Unvaccinated individuals dominate case counts across all diseases.
df |>
  count(disease, vaccinated, severity) |>
  group_by(disease, vaccinated) |>
  mutate(pct = n / sum(n) * 100) |>
  filter(severity == "Severe") |>
  ggplot(aes(disease, pct, fill = vaccinated)) +
  geom_col(position = "dodge",
           width = 0.6, alpha = 0.90) +
  scale_fill_manual(
    values = c("Yes" = "#27AE60",
               "No"  = "#C0392B"),
    name = "Vaccinated") +
  scale_y_continuous(
    labels = label_percent(scale = 1)) +
  labs(title = "% Severe Cases by Disease & Vaccination Status",
       x = NULL, y = "% Severe") +
  theme_minimal(base_size = 10) +
  theme(
    plot.title       = element_text(face = "bold"),
    axis.text.x      = element_text(angle = 40, hjust = 1),
    panel.grid.minor = element_blank()
  )

Severe cases are consistently higher among unvaccinated patients.

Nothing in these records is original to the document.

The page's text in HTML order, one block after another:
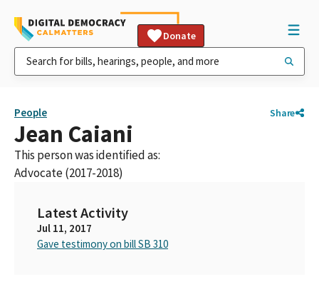
Donate
People Share
Jean Caiani
This person was identified as:
Advocate (2017-2018)
Latest Activity
Jul 11, 2017
Gave testimony on bill SB 310
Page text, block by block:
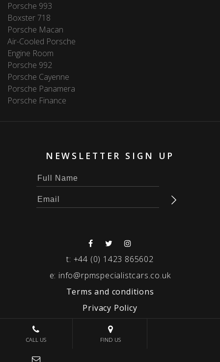
Porsche 993
Boxster 718
Porsche Macan
Air-Cooled Porsche
Engine Room
Porsche 992
Porsche Cayenne
Porsche Panamera
Porsche Finance
NEWSLETTER SIGN UP
t: +44 (0) 1423 865602
e: info@rpmspecialistcars.co.uk
Terms and conditions
Privacy Policy
© 2026 RPM SPECIALIST CARS
CALL US FIND US
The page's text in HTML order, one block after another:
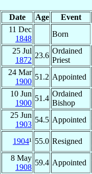
Date Age Event
11 Dec
1848
Born
25 Jul
1872
23.6
Ordained
Priest
24 Mar
1900
51.2 Appointed
10 Jun
1900
51.4
Ordained
Bishop
25 Jun
1903
54.5 Appointed
1904¹ 55.0 Resigned
8 May
1908
59.4 Appointed
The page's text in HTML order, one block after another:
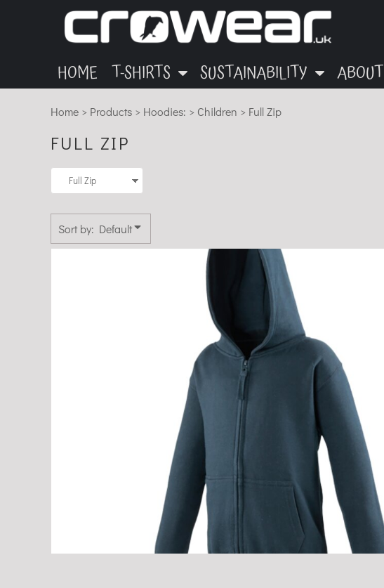
HOME T-SHIRTS SUSTAINABILITY ABOUT
Home > Products > Hoodies: > Children > Full Zip
FULL ZIP
Sort by: Default
T-SHIRTS
T-SHIRTS
SUSTAINABILITY
SUSTAINABILITY
ABOUT
CONTACT
LOGIN
REGISTER
ANIMALS
ECO
GARMENTS
Price: Lowest First
Price: Highest First
Date Added
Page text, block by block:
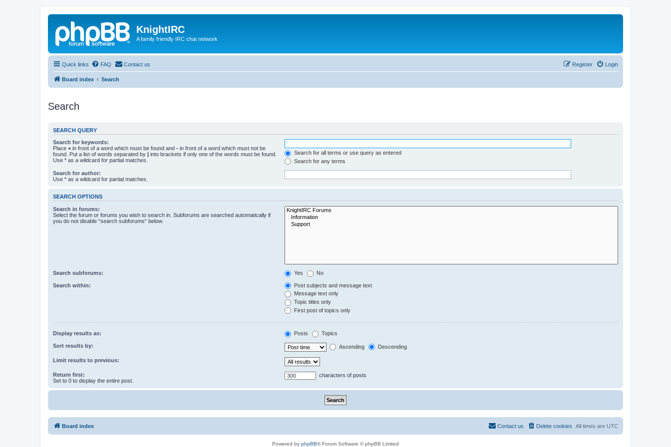
KnightIRC
A family friendly IRC chat network
Quick links FAQ Contact us Login
Register
Board index Search
Search
SEARCH QUERY
Search for keywords:
Place + in front of a word which must be found and - in front of a word which must not be
found. Put a list of words separated by | into brackets if only one of the words must be found.
Use * as a wildcard for partial matches.
Search for all terms or use query as entered
Search for any terms
Search for author:
Use * as a wildcard for partial matches.
SEARCH OPTIONS
Search in forums:
Select the forum or forums you wish to search in. Subforums are searched automatically if
you do not disable “search subforums“ below.
Search subforums: Yes No
Search within:
Post subjects and message text
Message text only
Topic titles only
First post of topics only
Display results as: Posts Topics
Sort results by: Ascending Descending
Limit results to previous:
Return first:
Set to 0 to display the entire post.
characters of posts
Board index All times are UTC
Delete cookies
Contact us
Powered by phpBB® Forum Software © phpBB Limited
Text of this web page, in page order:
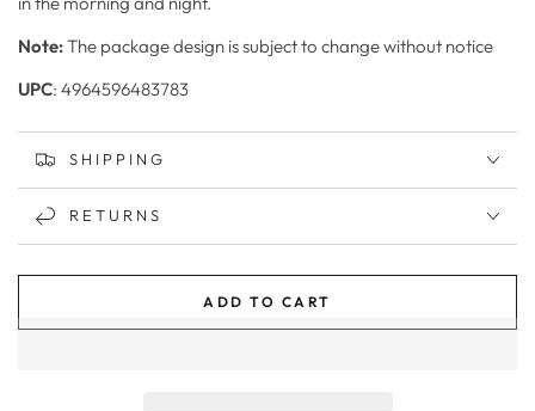
Note:The package design is subject to change without notice
UPC: 4964596483783
SHIPPING
RETURNS
ADD TO CART

Unvaccinated patients show higher severe-case proportions across all diseases. The severity gap is widest for Measles and Pertussis where vaccine-derived protection matters most.


5 Key Findings

  • Epidemic shape: High-R0 diseases produce narrow tall peaks; low-R0 diseases produce flat prolonged curves.
  • HIT non-linearity: R0 = 15 requires 93.3% immunity vs 60% for R0 = 2.5 — a small absolute gap with large operational consequences.
  • Vaccination gap: Over 65% of cases across all diseases were unvaccinated — the primary modifiable risk factor.
  • Severity: Unvaccinated individuals carry a disproportionate share of severe outcomes, reinforcing the individual and population benefit of vaccination.